BEGIN

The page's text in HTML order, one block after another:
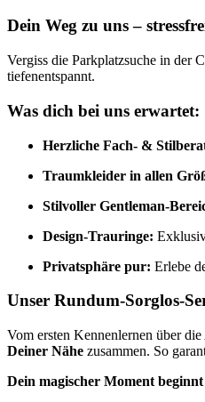
Dein Weg zu uns –
Vergiss die Parkplatzsuche in der
tiefenentspannt.
Was dich bei uns erwartet:
Herzliche Fach- &
Traumkleider in allen
Stilvoller Gentleman-
Design-Trauringe:
Privatsphäre pur: Erlebe
Unser Rundum-Sorglos-
Vom ersten Kennenlernen über
Deiner Nähe zusammen. So
Dein magischer Moment
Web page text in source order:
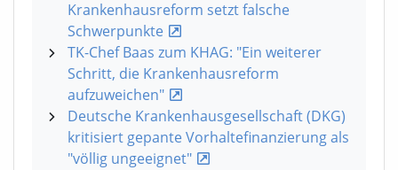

END

### Work order:
Copy every record exactly, without the pictures.

### Response area:
The page's text in HTML order, one block after another:
Dein Weg zu uns –
Vergiss die Parkplatzsuche in der
tiefenentspannt.
Was dich bei uns erwartet:
Herzliche Fach- &
Traumkleider in allen
Stilvoller Gentleman-
Design-Trauringe:
Privatsphäre pur: Erlebe
Unser Rundum-Sorglos-
Vom ersten Kennenlernen über
Deiner Nähe zusammen. So
Dein magischer Moment
Web page text in source order:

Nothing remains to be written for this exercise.